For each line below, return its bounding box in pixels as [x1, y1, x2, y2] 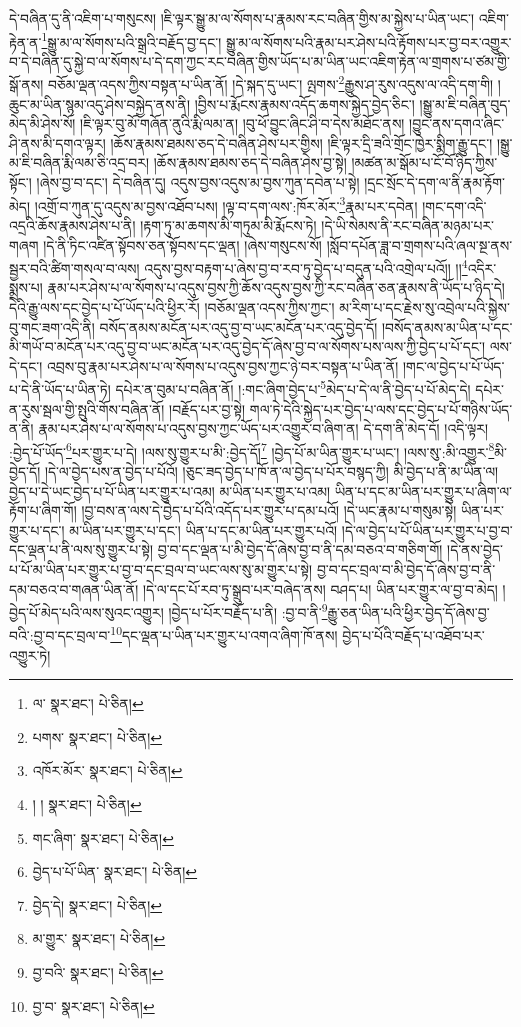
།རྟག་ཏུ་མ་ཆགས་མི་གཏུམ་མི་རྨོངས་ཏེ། [140, 214, 317, 235]
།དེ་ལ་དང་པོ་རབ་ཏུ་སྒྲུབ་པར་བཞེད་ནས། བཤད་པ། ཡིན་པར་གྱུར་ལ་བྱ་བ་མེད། [142, 578, 498, 599]
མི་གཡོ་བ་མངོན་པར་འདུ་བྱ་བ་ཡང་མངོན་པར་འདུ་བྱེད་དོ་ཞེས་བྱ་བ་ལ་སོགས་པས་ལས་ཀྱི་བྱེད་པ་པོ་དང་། [9, 336, 486, 357]
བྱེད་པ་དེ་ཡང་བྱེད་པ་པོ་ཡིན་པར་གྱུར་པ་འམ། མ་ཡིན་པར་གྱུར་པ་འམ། [9, 480, 331, 501]
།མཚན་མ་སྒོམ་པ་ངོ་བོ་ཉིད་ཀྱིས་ [351, 152, 498, 173]
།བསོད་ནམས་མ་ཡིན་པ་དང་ [381, 316, 513, 337]
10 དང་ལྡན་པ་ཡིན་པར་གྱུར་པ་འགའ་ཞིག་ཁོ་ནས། [110, 622, 338, 646]
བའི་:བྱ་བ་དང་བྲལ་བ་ [9, 625, 111, 646]
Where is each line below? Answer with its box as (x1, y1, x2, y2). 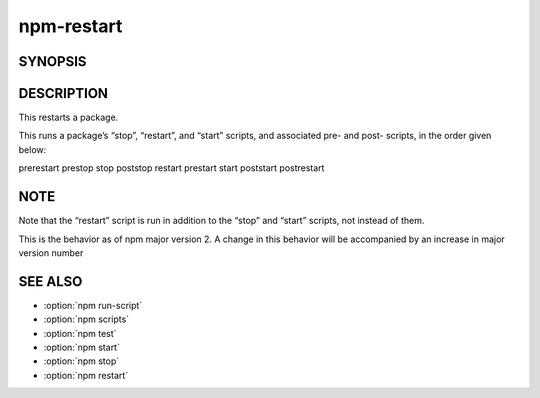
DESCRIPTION (18, 85, 109, 102)
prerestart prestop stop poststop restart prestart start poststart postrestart (18, 162, 325, 174)
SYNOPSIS (18, 53, 87, 70)
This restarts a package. (18, 111, 119, 124)
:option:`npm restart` (43, 369, 129, 381)
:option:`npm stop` (43, 355, 120, 367)
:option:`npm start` (43, 341, 120, 354)
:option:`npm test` (43, 327, 117, 339)
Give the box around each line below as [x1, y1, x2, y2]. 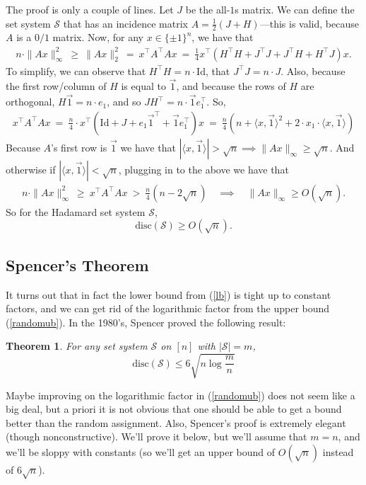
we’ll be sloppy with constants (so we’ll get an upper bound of [6, 444, 276, 459]
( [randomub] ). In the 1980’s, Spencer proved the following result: [6, 314, 286, 329]
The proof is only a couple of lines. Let [6, 2, 174, 16]
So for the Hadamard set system [6, 204, 146, 219]
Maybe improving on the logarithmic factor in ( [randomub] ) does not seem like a [6, 387, 355, 402]
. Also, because [281, 63, 346, 78]
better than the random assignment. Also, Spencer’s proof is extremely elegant [6, 415, 346, 430]
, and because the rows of [176, 79, 286, 93]
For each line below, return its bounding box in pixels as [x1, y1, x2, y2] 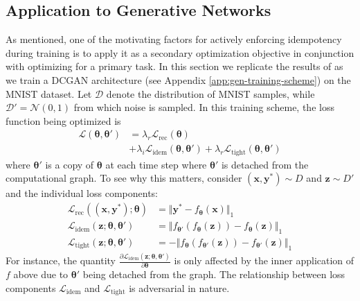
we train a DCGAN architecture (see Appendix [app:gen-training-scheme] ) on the [6, 72, 351, 87]
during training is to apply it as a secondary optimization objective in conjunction [6, 45, 354, 60]
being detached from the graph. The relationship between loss [82, 267, 345, 282]
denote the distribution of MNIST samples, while [106, 86, 315, 101]
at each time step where [105, 157, 207, 171]
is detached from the [221, 157, 309, 171]
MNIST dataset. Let [6, 86, 92, 101]
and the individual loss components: [6, 186, 158, 200]
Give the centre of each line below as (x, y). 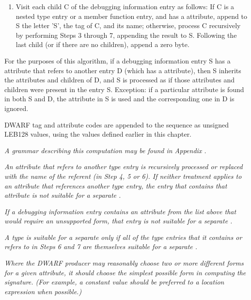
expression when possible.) (43, 291)
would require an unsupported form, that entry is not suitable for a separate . (118, 221)
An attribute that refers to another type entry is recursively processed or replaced (124, 166)
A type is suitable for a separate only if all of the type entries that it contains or (123, 237)
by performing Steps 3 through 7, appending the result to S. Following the (126, 35)
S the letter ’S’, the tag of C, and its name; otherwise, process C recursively (128, 25)
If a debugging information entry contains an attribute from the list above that (120, 211)
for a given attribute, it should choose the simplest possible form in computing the (125, 272)
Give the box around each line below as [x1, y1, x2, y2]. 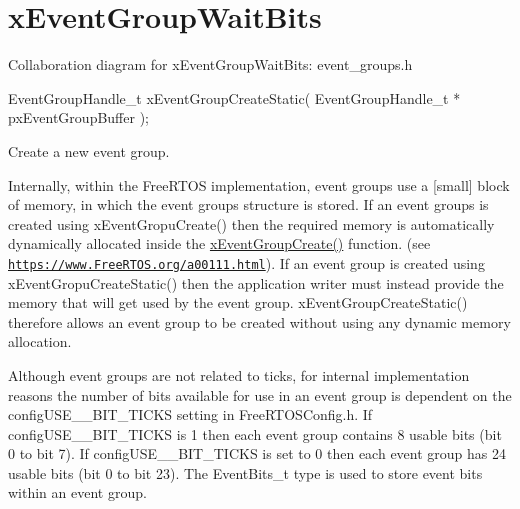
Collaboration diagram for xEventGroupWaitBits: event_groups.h [8, 54, 413, 75]
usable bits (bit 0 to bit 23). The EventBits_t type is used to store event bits [8, 462, 483, 483]
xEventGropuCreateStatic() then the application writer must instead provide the [8, 272, 504, 293]
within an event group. [8, 482, 147, 503]
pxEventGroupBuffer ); [8, 107, 149, 128]
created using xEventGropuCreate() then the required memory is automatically [8, 213, 495, 234]
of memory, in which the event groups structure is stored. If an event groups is [8, 194, 489, 215]
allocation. [8, 331, 72, 352]
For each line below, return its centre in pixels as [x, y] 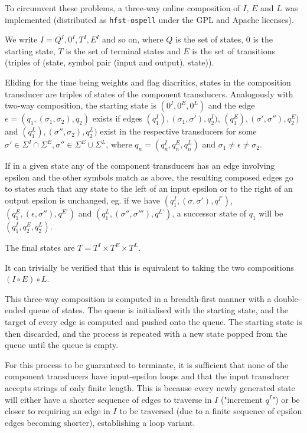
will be [271, 213]
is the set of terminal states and [123, 50]
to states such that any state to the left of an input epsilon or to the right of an [149, 188]
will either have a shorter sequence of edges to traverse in [108, 399]
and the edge [231, 105]
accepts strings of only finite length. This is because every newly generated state [150, 387]
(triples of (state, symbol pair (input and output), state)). [110, 62]
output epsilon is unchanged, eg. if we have [83, 200]
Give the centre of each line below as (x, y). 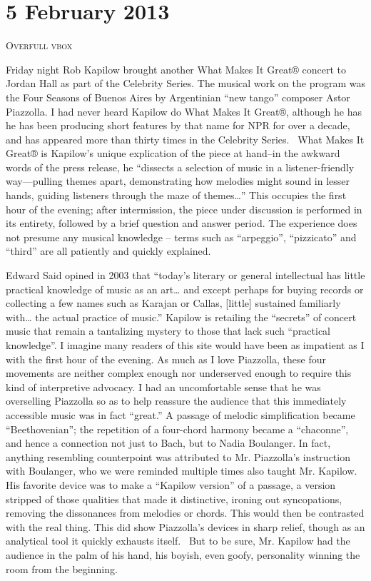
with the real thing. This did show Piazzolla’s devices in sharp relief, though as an (185, 526)
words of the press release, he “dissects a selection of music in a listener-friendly (180, 167)
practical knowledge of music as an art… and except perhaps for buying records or (185, 289)
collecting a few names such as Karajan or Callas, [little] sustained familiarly (173, 303)
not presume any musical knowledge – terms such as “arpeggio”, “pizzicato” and (181, 237)
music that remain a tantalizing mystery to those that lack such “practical (168, 331)
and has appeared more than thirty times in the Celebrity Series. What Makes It (185, 139)
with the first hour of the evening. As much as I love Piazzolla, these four (166, 359)
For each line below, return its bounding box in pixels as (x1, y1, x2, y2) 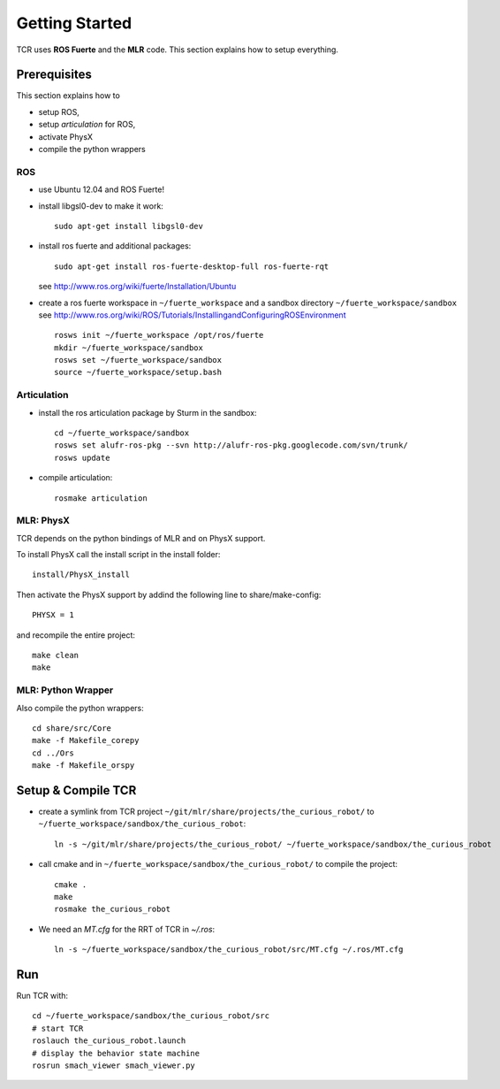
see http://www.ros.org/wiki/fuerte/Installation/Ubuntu (38, 281, 237, 292)
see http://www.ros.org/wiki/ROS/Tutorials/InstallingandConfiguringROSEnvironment (38, 310, 346, 320)
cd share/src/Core (32, 723, 112, 733)
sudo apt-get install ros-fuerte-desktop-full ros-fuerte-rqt (54, 261, 330, 272)
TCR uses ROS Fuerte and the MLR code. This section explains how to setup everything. (16, 44, 339, 55)
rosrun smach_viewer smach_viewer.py (32, 1061, 196, 1070)
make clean (32, 650, 80, 661)
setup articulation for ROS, (38, 119, 136, 130)
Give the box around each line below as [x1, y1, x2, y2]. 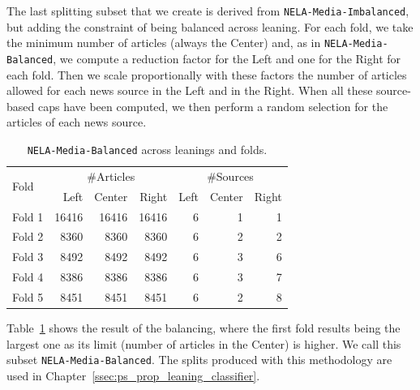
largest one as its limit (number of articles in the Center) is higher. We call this [6, 335, 401, 352]
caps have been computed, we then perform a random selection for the [37, 97, 388, 114]
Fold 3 [12, 248, 44, 265]
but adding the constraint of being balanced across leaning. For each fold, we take [6, 18, 414, 35]
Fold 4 [12, 268, 44, 285]
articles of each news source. [6, 114, 147, 131]
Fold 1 [12, 208, 44, 225]
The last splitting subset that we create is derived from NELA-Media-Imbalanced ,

= = =

What you should do
All of the entries above are to be transcribed word for word, with no pictures included.

Solution to this task
For each line below, return its bounding box in pixels as [x1, y1, x2, y2] 
།རྟག་ཏུ་མ་ཆགས་མི་གཏུམ་མི་རྨོངས་ཏེ། [140, 214, 317, 235]
།དེ་ལ་དང་པོ་རབ་ཏུ་སྒྲུབ་པར་བཞེད་ནས། བཤད་པ། ཡིན་པར་གྱུར་ལ་བྱ་བ་མེད། [142, 578, 498, 599]
མི་གཡོ་བ་མངོན་པར་འདུ་བྱ་བ་ཡང་མངོན་པར་འདུ་བྱེད་དོ་ཞེས་བྱ་བ་ལ་སོགས་པས་ལས་ཀྱི་བྱེད་པ་པོ་དང་། [9, 336, 486, 357]
བྱེད་པ་དེ་ཡང་བྱེད་པ་པོ་ཡིན་པར་གྱུར་པ་འམ། མ་ཡིན་པར་གྱུར་པ་འམ། [9, 480, 331, 501]
།མཚན་མ་སྒོམ་པ་ངོ་བོ་ཉིད་ཀྱིས་ [351, 152, 498, 173]
།བསོད་ནམས་མ་ཡིན་པ་དང་ [381, 316, 513, 337]
10 དང་ལྡན་པ་ཡིན་པར་གྱུར་པ་འགའ་ཞིག་ཁོ་ནས། [110, 622, 338, 646]
བའི་:བྱ་བ་དང་བྲལ་བ་ [9, 625, 111, 646]
Where is each line below? Answer with its box as (x1, y1, x2, y2). 
DESCRIPTION (18, 85, 109, 102)
prerestart prestop stop poststop restart prestart start poststart postrestart (18, 162, 325, 174)
SYNOPSIS (18, 53, 87, 70)
This restarts a package. (18, 111, 119, 124)
:option:`npm restart` (43, 369, 129, 381)
:option:`npm stop` (43, 355, 120, 367)
:option:`npm start` (43, 341, 120, 354)
:option:`npm test` (43, 327, 117, 339)
Give the box around each line below as [x1, y1, x2, y2]. 
we’ll be sloppy with constants (so we’ll get an upper bound of [6, 444, 276, 459]
( [randomub] ). In the 1980’s, Spencer proved the following result: [6, 314, 286, 329]
The proof is only a couple of lines. Let [6, 2, 174, 16]
So for the Hadamard set system [6, 204, 146, 219]
Maybe improving on the logarithmic factor in ( [randomub] ) does not seem like a [6, 387, 355, 402]
. Also, because [281, 63, 346, 78]
better than the random assignment. Also, Spencer’s proof is extremely elegant [6, 415, 346, 430]
, and because the rows of [176, 79, 286, 93]
For each line below, return its bounding box in pixels as [x1, y1, x2, y2] 
we train a DCGAN architecture (see Appendix [app:gen-training-scheme] ) on the [6, 72, 351, 87]
during training is to apply it as a secondary optimization objective in conjunction [6, 45, 354, 60]
being detached from the graph. The relationship between loss [82, 267, 345, 282]
denote the distribution of MNIST samples, while [106, 86, 315, 101]
at each time step where [105, 157, 207, 171]
is detached from the [221, 157, 309, 171]
MNIST dataset. Let [6, 86, 92, 101]
and the individual loss components: [6, 186, 158, 200]
Give the centre of each line below as (x, y). 
expression when possible.) (43, 291)
would require an unsupported form, that entry is not suitable for a separate . (118, 221)
An attribute that refers to another type entry is recursively processed or replaced (124, 166)
A type is suitable for a separate only if all of the type entries that it contains or (123, 237)
by performing Steps 3 through 7, appending the result to S. Following the (126, 35)
S the letter ’S’, the tag of C, and its name; otherwise, process C recursively (128, 25)
If a debugging information entry contains an attribute from the list above that (120, 211)
for a given attribute, it should choose the simplest possible form in computing the (125, 272)
Give the box around each line below as [x1, y1, x2, y2]. 
Collaboration diagram for xEventGroupWaitBits: event_groups.h [8, 54, 413, 75]
usable bits (bit 0 to bit 23). The EventBits_t type is used to store event bits [8, 462, 483, 483]
xEventGropuCreateStatic() then the application writer must instead provide the [8, 272, 504, 293]
within an event group. [8, 482, 147, 503]
pxEventGroupBuffer ); [8, 107, 149, 128]
created using xEventGropuCreate() then the required memory is automatically [8, 213, 495, 234]
of memory, in which the event groups structure is stored. If an event groups is [8, 194, 489, 215]
allocation. [8, 331, 72, 352]
For each line below, return its centre in pixels as [x, y] 
will be [271, 213]
is the set of terminal states and [123, 50]
to states such that any state to the left of an input epsilon or to the right of an [149, 188]
will either have a shorter sequence of edges to traverse in [108, 399]
and the edge [231, 105]
accepts strings of only finite length. This is because every newly generated state [150, 387]
(triples of (state, symbol pair (input and output), state)). [110, 62]
output epsilon is unchanged, eg. if we have [83, 200]
Give the centre of each line below as (x, y). 
with the real thing. This did show Piazzolla’s devices in sharp relief, though as an (185, 526)
words of the press release, he “dissects a selection of music in a listener-friendly (180, 167)
practical knowledge of music as an art… and except perhaps for buying records or (185, 289)
collecting a few names such as Karajan or Callas, [little] sustained familiarly (173, 303)
not presume any musical knowledge – terms such as “arpeggio”, “pizzicato” and (181, 237)
music that remain a tantalizing mystery to those that lack such “practical (168, 331)
and has appeared more than thirty times in the Celebrity Series. What Makes It (185, 139)
with the first hour of the evening. As much as I love Piazzolla, these four (166, 359)
For each line below, return its bounding box in pixels as (x1, y1, x2, y2) 
see http://www.ros.org/wiki/fuerte/Installation/Ubuntu (38, 281, 237, 292)
see http://www.ros.org/wiki/ROS/Tutorials/InstallingandConfiguringROSEnvironment (38, 310, 346, 320)
cd share/src/Core (32, 723, 112, 733)
sudo apt-get install ros-fuerte-desktop-full ros-fuerte-rqt (54, 261, 330, 272)
TCR uses ROS Fuerte and the MLR code. This section explains how to setup everything. (16, 44, 339, 55)
rosrun smach_viewer smach_viewer.py (32, 1061, 196, 1070)
make clean (32, 650, 80, 661)
setup articulation for ROS, (38, 119, 136, 130)
Give the box around each line below as [x1, y1, x2, y2]. 
largest one as its limit (number of articles in the Center) is higher. We call this [6, 335, 401, 352]
caps have been computed, we then perform a random selection for the [37, 97, 388, 114]
Fold 3 [12, 248, 44, 265]
but adding the constraint of being balanced across leaning. For each fold, we take [6, 18, 414, 35]
Fold 4 [12, 268, 44, 285]
articles of each news source. [6, 114, 147, 131]
Fold 1 [12, 208, 44, 225]
The last splitting subset that we create is derived from NELA-Media-Imbalanced ,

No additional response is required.